I’m a big fan of budgeting, planning and strategizing about what’s important in our lives. Part of this process is financial planning.
I recently read that a significant portion of financial planners either don’t charge for plans or don’t do them at all for their clients. I find this an amazing statistic. At the same time I spent a fair amount of time wondering why this is true.
The thought occurred to me that financial planning is often like business plans. The plans are too long, too complicated and have too many moving parts. As a result, clients aren’t interested in them and advisors get frustrated putting together complex and or complicated plans that their clients never really understand.
Instead, if we concentrate on talking about the really important things in ones life and how we’re going to fund those important items, we’re more likely to have more reception from our clients about the financial planning process.

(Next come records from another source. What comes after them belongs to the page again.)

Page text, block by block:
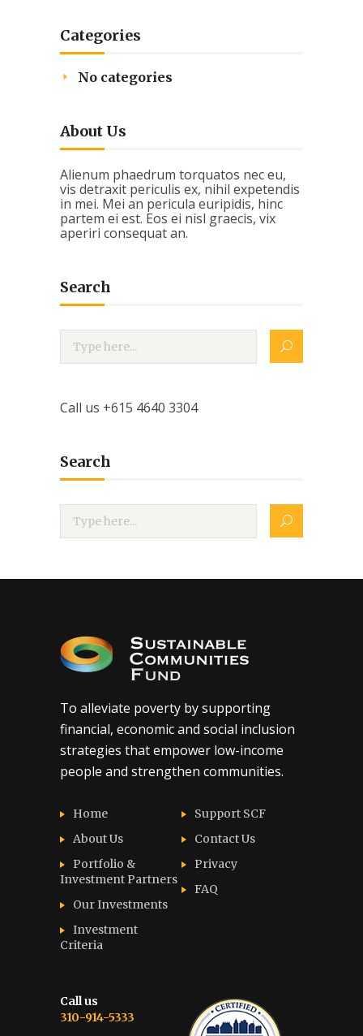
Categories
No categories
About Us
Alienum phaedrum torquatos nec eu,
vis detraxit periculis ex, nihil expetendis
in mei. Mei an pericula euripidis, hinc
partem ei est. Eos ei nisl graecis, vix
aperiri consequat an.
Search
Call us +615 4640 3304
Search
To alleviate poverty by supporting
financial, economic and social inclusion
strategies that empower low-income
people and strengthen communities.
Home
About Us
Portfolio &
Investment Partners
Our Investments
Investment
Criteria
Support SCF
Contact Us
Privacy
FAQ
Call us
310-914-5333
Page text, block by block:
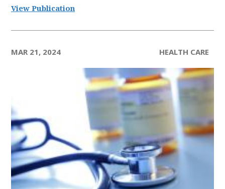
View Publication
MAR 21, 2024 HEALTH CARE

Those of us in the financial planning world know that when we do a complicated plan based on past return rates that our plan is incorrect before it even goes out the door. If instead, we used a simplified tool that didn’t try to get the last dollar right, but gave the client an idea if they were on track or not, we would have more enthusiasm from our clients and more long-term compliance with staying with a plan.

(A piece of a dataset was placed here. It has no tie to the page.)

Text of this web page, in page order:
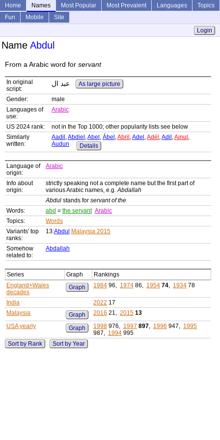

At the end of the day, a financial plan is really more about having our clients take the right steps than it is about whether we’re going to be able to retire at 62, 63 or 64. Between now and then there are too many things we have no idea are going to happen that will impact the plan.
We do know that there are best practices and steps our clients need to take to reach their life goals. If we help our clients understand what those goals are, then it’s relatively easy to put together a simple plan that is short, to the point and lets the client know whether they’re on track or off track.
At the same time, it’s important for our clients to understand that all financial plans need to be reviewed at least every five years. The vast majority of us will have had changes happen during that period that impact our goals and needs. Making appropriate changes in a simple plan allow us to help our clients stay pointed in a direction that will help them reach their goals.
And, isn’t that what planning really is about? If we simplified the planning process would that make your life better?